We have shown that Fluidigm nanoscale quantitative RT-PCR arrays can be used to probe the geographical genomics of lifestyle transitions. These arrays facilitate parallel profiling of the abundance of 96 transcripts in 96 samples. By appropriately targeting genes that are representative of variation throughout the genome, it is possible to obtain a profile of each person relatively inexpensively (currently of the order of just $20). Based on recent analyses of several large microarray datasets, we chose two sets of approximately 70 PCR amplicons that represent seven major axes of variation in the form of BIT, and document how these BIT repeatedly capture differences among population groups on the islands of Fiji.
The correlation between measures of gene expression using the targeted Fluidigm arrays and whole transcriptome microarrays in this study was somewhat less than that observed in pilot analyses of our Atlanta cohort. Three reasons are likely to have contributed: the small sample size of just 41 individuals leads to imprecise estimates with both technologies; the Fiji data was affected by relatively low RNA quality (RIN < 7) for half of the samples (though qualitatively similar results were obtained when just the high quality samples were considered; all expression measures were conditioned on RNA quality statistically); and the BIT probes have not been optimized for capturing the same information as the bead arrays, so some may perform less well or capture different splice forms.
In fact, the correspondence of alternate probes for the same gene on microarrays is often as divergent as the difference between the less strongly correlated Fluidigm and Illumina probes reported here (unpublished observations). For this reason, we repeated the analyses with a second set of probes that resulted from refinement of the definition of the Axes after completing the first experiment, and found both the results to be in agreement with each other.
The major biological finding of this study is that there is a highly significant impact of lifestyle and ethnicity on gene expression in the peripheral blood of Fijians. Specifically, rural Indian villagers on the island of Vanua Levu are markedly distinct from their urban counterparts in Suva. The rural highland Melanesians only showed modest differentiation from their urban counterparts, who are not distinguishable from the urban Indians with regards their gene expression. These results recapitulate our findings in southern Morocco (Idaghdour et al., 2008, 2010), where remote rural Berber villagers tend to have a quite different profile from those of Arab villagers and both Arab and Berber urban residents. Since we do not have genotype data on the study participants, we cannot rule out the possibility that genetic divergence contributes to the urban-rural comparisons. Comparisons of the two rural Indian villages did not show any transcriptional divergence between them, and though one of the Melanesian villages differed significantly for PC1 (result not shown), this could have either an environmental or a genetic basis. Relatedness is certainly high within villages, but marriages tend to be between villages so it is highly unlikely that there is sufficient genetic divergence to explain the gene expression patterns.
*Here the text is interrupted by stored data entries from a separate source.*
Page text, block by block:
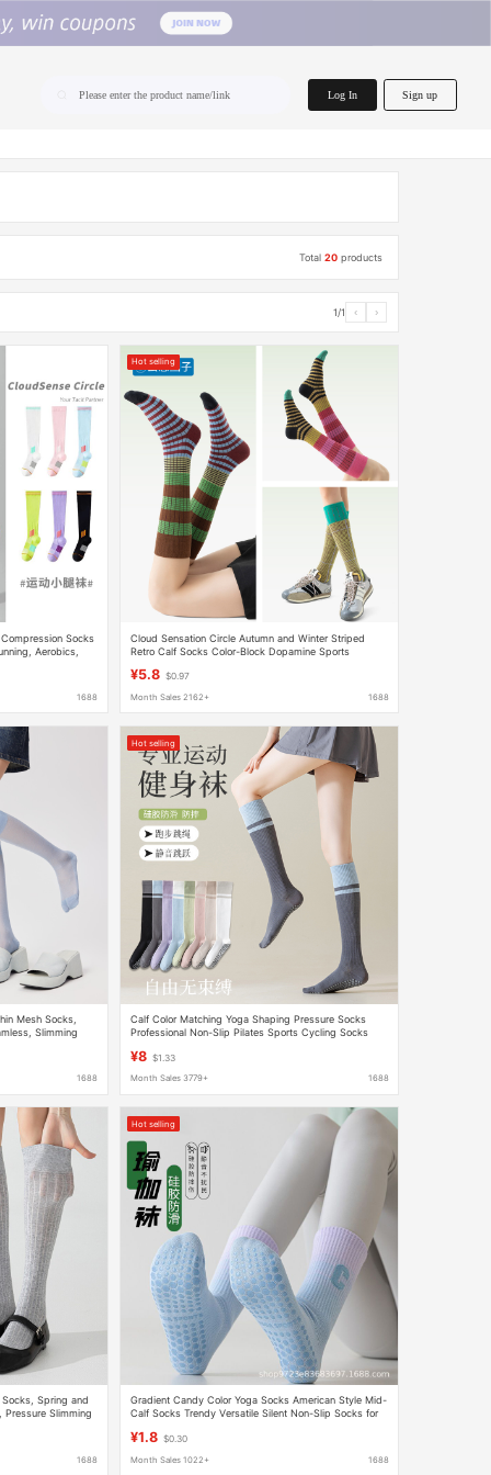
Please enter the product name/link Log In Sign up
Total20 products
1/1 ‹ ›
Socks
Aerobics,
1688
Hot selling
Cloud Sensation Circle Autumn and Winter Striped
Retro Calf Socks Color-Block Dopamine Sports
¥5.8 $0.97
Month Sales 2162+ 1688
Mesh Socks,
Slimming
1688
Hot selling
Calf Color Matching Yoga Shaping Pressure Socks
Professional Non-Slip Pilates Sports Cycling Socks
¥8 $1.33
Month Sales 3779+ 1688
Spring and
Pressure Slimming
1688
Hot selling
Gradient Candy Color Yoga Socks American Style Mid-
Calf Socks Trendy Versatile Silent Non-Slip Socks for
¥1.8 $0.30
Month Sales 1022+ 1688

Another possible source of differentiation is regulatory polymorphisms that could differ in frequency between the ethnicities. One of the largest eQTL studies of peripheral blood samples was recently performed on Dutch and UK populations and controlled for probe biases. They, identified eQTL in six of the genes that were that were differentially expressed in our study (SERPING1, DDX24, OAS3, MX1, ZDHHC18, and NUP214; Fehrmann et al., 2011), but of these only SERPING1 shows a significant eQTL in our Atlanta study. While we cannot rule out cis-eQTL contributing to divergence between the ethnic groups, they are not pervasive in the studied genes, and could not account for the covariance among genes. Individual trans-eQTL effects are not large or pleiotropic enough to cause the observed divergence between Melanesians and Indians, though in aggregate undetected trans-effects presumably account for the ethnic differences.
In both Morocco and Fiji, age and gender also have only a minor influence on the blood transcriptome. Several studies have previously (Eady et al., 2005; Karlovich et al., 2009; Xu et al., 2011; Kent et al., 2012) reported minor age-related differential expression of inflammatory genes in large population samples, and age does not appear to be a major factor in our analyses of the targeted 96 transcripts either. In our experience (Idaghdour et al., 2010, unpublished data) the variance explained is considerably smaller than lifestyle and ethic differences, and may in any case be due to correlation with metabolic parameters that differ between age classes. Our study also has a relatively small variance in age with a median of 36 years (range 21–65), so differential expression associated with immunosenescence would not be detected.
The absence of differentiation of rural and urban Melanesian Fijians is surprising given the differences in their lifestyles, the former continuing to be quite traditional with minimal influence of modern conveniences and for the most part a diet that is not based on processed and convenient foods. On the other hand, doctors working with the villagers verbally reported increasing incidence of hypertension and diabetes, metabolic diseases that were absent from the population two generations ago. This suggests that modernity is starting to impact disease profiles and this may be reflected in the Suva-like gene expression profiles. By contrast, the Indian villagers have retained their mostly vegetarian diet, use coconut oil instead of vegetable oil in their cooking, and do not show the epidemiological transition to Western disease (Jamison and Mosley, 1991; Murray and Lopez, 1997).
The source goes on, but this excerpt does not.